Since the PLAS was first implemented in 2010, several other communities have followed-suit by forming their own local management plans. The PLAS has thus served as a to tool to promote and guide locally adopted management plans. However, it is important to note that when the original PLAS was first written, it was an innovative tool based on an ideology. It was a first of its kind for El Salvador. Thus, like all prototypes, I expect it to have flaws and to need revision.
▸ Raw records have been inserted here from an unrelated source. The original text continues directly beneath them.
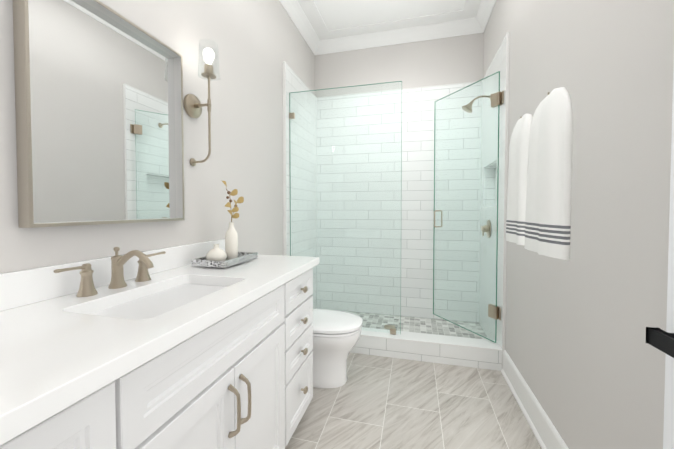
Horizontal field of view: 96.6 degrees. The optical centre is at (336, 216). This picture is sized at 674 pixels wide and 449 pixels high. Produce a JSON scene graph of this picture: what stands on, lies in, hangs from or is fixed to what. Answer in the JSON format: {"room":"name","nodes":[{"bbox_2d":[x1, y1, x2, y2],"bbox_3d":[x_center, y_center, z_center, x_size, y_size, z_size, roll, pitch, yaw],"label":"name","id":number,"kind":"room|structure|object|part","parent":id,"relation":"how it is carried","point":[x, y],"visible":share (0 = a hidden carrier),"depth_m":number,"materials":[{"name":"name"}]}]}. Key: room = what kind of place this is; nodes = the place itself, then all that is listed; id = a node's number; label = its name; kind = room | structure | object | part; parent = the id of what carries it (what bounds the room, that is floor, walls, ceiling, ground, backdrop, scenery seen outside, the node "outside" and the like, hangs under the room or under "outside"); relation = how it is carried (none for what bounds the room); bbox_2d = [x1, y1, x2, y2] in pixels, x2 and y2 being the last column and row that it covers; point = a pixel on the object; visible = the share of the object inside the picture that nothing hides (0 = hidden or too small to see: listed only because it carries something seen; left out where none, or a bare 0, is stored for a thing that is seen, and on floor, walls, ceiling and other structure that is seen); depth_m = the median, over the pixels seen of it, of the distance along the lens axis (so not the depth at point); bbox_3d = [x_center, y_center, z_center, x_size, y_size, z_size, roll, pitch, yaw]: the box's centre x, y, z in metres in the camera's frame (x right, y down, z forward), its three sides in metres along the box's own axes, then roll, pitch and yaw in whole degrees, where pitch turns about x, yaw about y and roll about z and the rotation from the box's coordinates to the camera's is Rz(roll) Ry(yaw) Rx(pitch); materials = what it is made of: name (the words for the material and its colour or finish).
{"room":"bathroom","nodes":[
{"label":"bathroom","id":0,"kind":"room"},
{"bbox_2d":[0,0,314,273],"bbox_3d":[-0.785,-0.368,1.574,0.120,3.020,4.040,0,1,15],"label":"wall","id":1,"kind":"structure","parent":0,"point":[259,42],"depth_m":1.68,"materials":[{"name":"paint"}]},
{"bbox_2d":[13,0,184,227],"bbox_3d":[-0.814,-0.359,1.128,0.044,0.768,0.590,0,1,15],"label":"mirror","id":2,"kind":"object","parent":1,"relation":"attached to","point":[99,109],"visible":1,"depth_m":1.05,"materials":[{"name":"silver metal"}]},
{"bbox_2d":[0,239,224,310],"bbox_3d":[-0.850,0.200,1.057,0.018,0.100,1.680,0,1,15],"label":"backsplash","id":3,"kind":"structure","parent":1,"relation":"attached to","point":[17,288],"depth_m":0.91,"materials":[{"name":"white stone"}]},
{"bbox_2d":[183,39,219,165],"bbox_3d":[-0.660,-0.555,1.497,0.156,0.599,0.116,0,1,15],"label":"sconce","id":4,"kind":"object","parent":1,"relation":"attached to","point":[193,105],"visible":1,"depth_m":1.49,"materials":[{"name":"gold metal"}]},
{"bbox_3d":[-0.634,-0.774,1.485,0.104,0.160,0.104,0,1,15],"label":"lamp shade","id":5,"kind":"part","parent":4,"relation":"part of","materials":[{"name":"glass"}]},
{"bbox_3d":[-0.634,-0.788,1.485,0.051,0.084,0.051,0,1,15],"label":"bulb","id":6,"kind":"part","parent":4,"relation":"part of","materials":[{"name":"white glass"}]},
{"bbox_2d":[283,62,316,255],"bbox_3d":[-0.348,-0.109,2.968,0.029,2.432,0.810,0,1,15],"label":"trim","id":7,"kind":"structure","parent":1,"relation":"attached to","point":[284,63],"depth_m":2.57,"materials":[{"name":"white"}]},
{"bbox_2d":[279,0,322,54],"bbox_3d":[-0.682,-1.818,1.511,0.092,0.118,3.800,0,1,15],"label":"crown molding","id":8,"kind":"structure","parent":1,"relation":"attached to","point":[318,46],"depth_m":2.88,"materials":[{"name":"white wood"}]},
{"bbox_2d":[286,64,316,307],"bbox_3d":[-0.344,-0.103,2.988,0.024,2.420,0.825,0,1,15],"label":"wall tile","id":9,"kind":"structure","parent":1,"relation":"attached to","point":[294,82],"depth_m":2.93,"materials":[{"name":"white tile"}]},
{"bbox_2d":[314,0,464,30],"bbox_3d":[0.113,-1.922,1.302,1.975,0.100,4.040,0,1,15],"label":"ceiling","id":10,"kind":"structure","parent":0,"point":[337,14],"depth_m":2.77,"materials":[{"name":"paint"}]},
{"bbox_2d":[298,0,480,39],"bbox_3d":[0.113,-1.866,1.303,1.555,0.012,3.800,0,1,15],"label":"ceiling trim","id":11,"kind":"structure","parent":10,"relation":"attached to","point":[317,23],"depth_m":2.92,"materials":[{"name":"white"}]},
{"bbox_2d":[315,33,483,96],"bbox_3d":[0.606,-0.410,3.237,1.735,3.020,0.120,0,1,15],"label":"wall","id":12,"kind":"structure","parent":0,"point":[449,60],"depth_m":3.12,"materials":[{"name":"paint"}]},
{"bbox_2d":[321,18,473,53],"bbox_3d":[0.581,-1.858,3.098,1.500,0.118,0.092,0,1,15],"label":"crown molding","id":13,"kind":"structure","parent":12,"relation":"attached to","point":[454,28],"depth_m":3.08,"materials":[{"name":"white wood"}]},
{"bbox_2d":[317,81,479,97],"bbox_3d":[0.589,-1.324,3.147,1.735,0.012,0.019,0,1,15],"label":"trim","id":14,"kind":"structure","parent":12,"relation":"attached to","point":[475,81],"depth_m":3.12,"materials":[{"name":"white"}]},
{"bbox_2d":[316,82,481,322],"bbox_3d":[0.589,-0.108,3.179,1.735,2.420,0.015,0,1,15],"label":"wall tile","id":15,"kind":"structure","parent":12,"relation":"attached to","point":[413,247],"depth_m":3.15,"materials":[{"name":"white tile"}]},
{"bbox_2d":[285,353,541,448],"bbox_3d":[0.113,1.197,1.379,1.975,0.100,4.040,0,1,15],"label":"floor","id":16,"kind":"structure","parent":0,"point":[377,402],"depth_m":1.75,"materials":[{"name":"tile"}]},
{"bbox_2d":[0,263,318,448],"bbox_3d":[-0.581,0.724,1.000,0.574,0.865,1.640,0,1,15],"label":"bathroom vanity","id":17,"kind":"object","parent":16,"relation":"on","point":[168,348],"depth_m":0.87,"materials":[{"name":"white wood"}]},
{"bbox_2d":[0,254,318,434],"bbox_3d":[-0.586,0.271,0.990,0.563,0.040,1.680,0,1,15],"label":"countertop","id":18,"kind":"structure","parent":17,"relation":"on","point":[52,350],"depth_m":0.68,"materials":[{"name":"white stone"}]},
{"bbox_2d":[52,247,167,298],"bbox_3d":[-0.717,0.178,1.048,0.180,0.143,0.384,0,1,15],"label":"faucet","id":19,"kind":"object","parent":18,"relation":"on","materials":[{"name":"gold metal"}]},
{"bbox_2d":[88,279,227,318],"bbox_3d":[-0.559,0.357,1.011,0.350,0.157,0.520,0,1,15],"label":"sink","id":20,"kind":"object","parent":18,"relation":"in","point":[147,304],"depth_m":1.04,"materials":[{"name":"white ceramic"}]},
{"bbox_2d":[191,181,257,268],"bbox_3d":[-0.564,0.029,1.536,0.186,0.416,0.296,0,1,15],"label":"decorative tray","id":21,"kind":"object","parent":18,"relation":"on","point":[216,256],"visible":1,"depth_m":1.54,"materials":[{"name":"white ceramic"}]},
{"bbox_3d":[-0.564,0.218,1.541,0.186,0.038,0.296,0,1,15],"label":"frame","id":22,"kind":"part","parent":21,"relation":"part of","materials":[{"name":"silver metal"}]},
{"bbox_2d":[312,308,362,388],"bbox_3d":[-0.197,0.725,2.104,0.752,0.808,0.446,0,1,15],"label":"toilet","id":23,"kind":"object","parent":16,"relation":"on","point":[336,335],"visible":0.35,"depth_m":1.98,"materials":[{"name":"white ceramic"}]},
{"bbox_2d":[346,311,487,339],"bbox_3d":[0.505,1.085,2.869,1.696,0.050,0.685,0,1,15],"label":"pan","id":24,"kind":"object","parent":16,"relation":"on","point":[429,326],"depth_m":2.92,"materials":[{"name":"tile"}]},
{"bbox_2d":[384,325,394,328],"bbox_3d":[0.505,1.059,2.876,0.100,0.002,0.100,0,1,15],"label":"floor drain","id":25,"kind":"object","parent":24,"relation":"in","point":[388,326],"depth_m":2.89,"materials":[{"name":"silver metal"}]},
{"bbox_2d":[350,336,501,370],"bbox_3d":[0.399,1.046,2.474,1.735,0.148,0.150,0,1,15],"label":"sill","id":26,"kind":"structure","parent":16,"relation":"on","point":[451,355],"depth_m":2.31,"materials":[{"name":"tile"}]},
{"bbox_2d":[360,327,501,350],"bbox_3d":[0.399,0.966,2.472,1.735,0.012,0.158,0,1,15],"label":"cap","id":27,"kind":"object","parent":26,"relation":"on","point":[441,339],"visible":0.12,"depth_m":2.37,"materials":[{"name":"white stone"}]},
{"bbox_2d":[289,71,503,342],"bbox_3d":[0.469,-0.067,2.699,1.694,2.041,0.580,0,1,15],"label":"shower enclosure","id":28,"kind":"object","parent":27,"relation":"on","point":[496,100],"visible":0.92,"depth_m":2.50,"materials":[{"name":"clear glass"}]},
{"bbox_3d":[0.052,-0.065,2.537,0.962,2.034,0.010,0,1,15],"label":"fixed glass","id":29,"kind":"part","parent":28,"relation":"part of","materials":[{"name":"clear glass"}]},
{"bbox_3d":[1.067,-0.068,2.561,0.428,2.030,0.544,0,1,15],"label":"door glass","id":30,"kind":"part","parent":28,"relation":"part of","materials":[{"name":"clear glass"}]},
{"bbox_2d":[483,0,673,448],"bbox_3d":[1.011,-0.357,1.107,0.120,3.020,4.040,0,1,15],"label":"wall","id":31,"kind":"structure","parent":0,"point":[588,360],"depth_m":1.07,"materials":[{"name":"paint"}]},
{"bbox_2d":[473,0,495,33],"bbox_3d":[0.909,-1.808,1.098,0.092,0.118,3.800,0,1,15],"label":"crown molding","id":32,"kind":"structure","parent":31,"relation":"attached to","point":[485,8],"depth_m":2.75,"materials":[{"name":"white wood"}]},
{"bbox_2d":[481,32,509,368],"bbox_3d":[1.309,-0.098,2.538,0.020,2.432,0.810,0,1,15],"label":"trim","id":33,"kind":"structure","parent":31,"relation":"attached to","point":[507,35],"depth_m":2.15,"materials":[{"name":"white"}]},
{"bbox_2d":[501,350,568,448],"bbox_3d":[0.833,1.080,0.749,0.026,0.165,2.948,0,1,15],"label":"baseboard","id":34,"kind":"structure","parent":31,"relation":"attached to","point":[545,431],"depth_m":1.59,"materials":[{"name":"white wood"}]},
{"bbox_2d":[506,87,572,259],"bbox_3d":[1.022,-0.213,1.576,0.091,0.760,0.755,0,1,15],"label":"hanging towel","id":35,"kind":"object","parent":31,"relation":"hanging from","point":[538,221],"visible":1,"depth_m":1.35,"materials":[{"name":"fabric"}]},
{"bbox_2d":[663,65,673,448],"bbox_3d":[0.534,-0.056,0.174,0.046,2.440,0.760,0,1,15],"label":"door","id":36,"kind":"structure","parent":31,"relation":"in","point":[668,436],"depth_m":0.55,"materials":[{"name":"white"}]},
{"bbox_2d":[646,327,673,357],"bbox_3d":[0.570,0.205,0.444,0.114,0.071,0.165,0,1,15],"label":"door lever","id":37,"kind":"object","parent":36,"relation":"attached to","point":[660,339],"visible":1,"depth_m":0.49,"materials":[{"name":"black metal"}]},
{"bbox_3d":[1.437,-0.263,2.570,0.030,0.380,0.460,0,1,15],"label":"wall","id":38,"kind":"structure","parent":0,"visible":0},
{"bbox_2d":[485,167,496,206],"bbox_3d":[1.378,-0.263,2.585,0.089,0.380,0.460,0,1,15],"label":"tile","id":39,"kind":"structure","parent":38,"relation":"attached to","point":[489,182],"depth_m":2.80,"materials":[{"name":"white tile"}]},
{"bbox_3d":[1.393,0.521,2.601,0.120,1.190,0.460,0,1,15],"label":"wall","id":40,"kind":"structure","parent":0,"visible":0},
{"bbox_2d":[483,161,496,207],"bbox_3d":[1.371,-0.263,2.587,0.104,0.380,0.460,0,1,15],"label":"sill","id":41,"kind":"structure","parent":40,"relation":"on","point":[494,165],"depth_m":2.62,"materials":[{"name":"white stone"}]},
{"bbox_2d":[479,37,505,347],"bbox_3d":[1.316,-0.093,2.556,0.015,2.420,0.825,0,1,15],"label":"wall tile","id":42,"kind":"structure","parent":40,"relation":"attached to","point":[487,257],"depth_m":2.48,"materials":[{"name":"white tile"}]}
]}
In response to the findings of the evaluation, the Mangrove Association, in collaboration with EcoViva, requested a team of MIIS students to work with the communities to strengthen the lines of communication and structural organization of the PLAS. In January of 2014, we performed a network analysis to understand how each stakeholder viewed their role in relation to the PLAS and to each other. Moreover, we solicited ideas from community leaders and park rangers for the design and implementation of a community-wide educational campaign, emphasizing the responsibility of community leaders as disseminators of information. Through various focus groups, we further discussed the role of community leaders as links between their communities and higher institutions.
We believe that strengthening the role of community leaders as educators and facilitators of bilateral communication will enable the communities to improve the structural organization of the PLAS and build effective systems for feedback. Moreover, that cultivating the shared knowledge of the PLAS and its community-based roots will support greater participation and patronage required for the functionality of communal-governance.
This past January was my third visit to the region since the beginning of 2013. With the words of community leaders, park rangers and members of the Mangrove Association still fresh in my mind, both my academic and realistic sides feel confident that the communities of the Lower Lempa have a strong support-base and understanding of communal-governance, leaving me entirely and optimistic and excited by the application of Ostrom’s ideologies.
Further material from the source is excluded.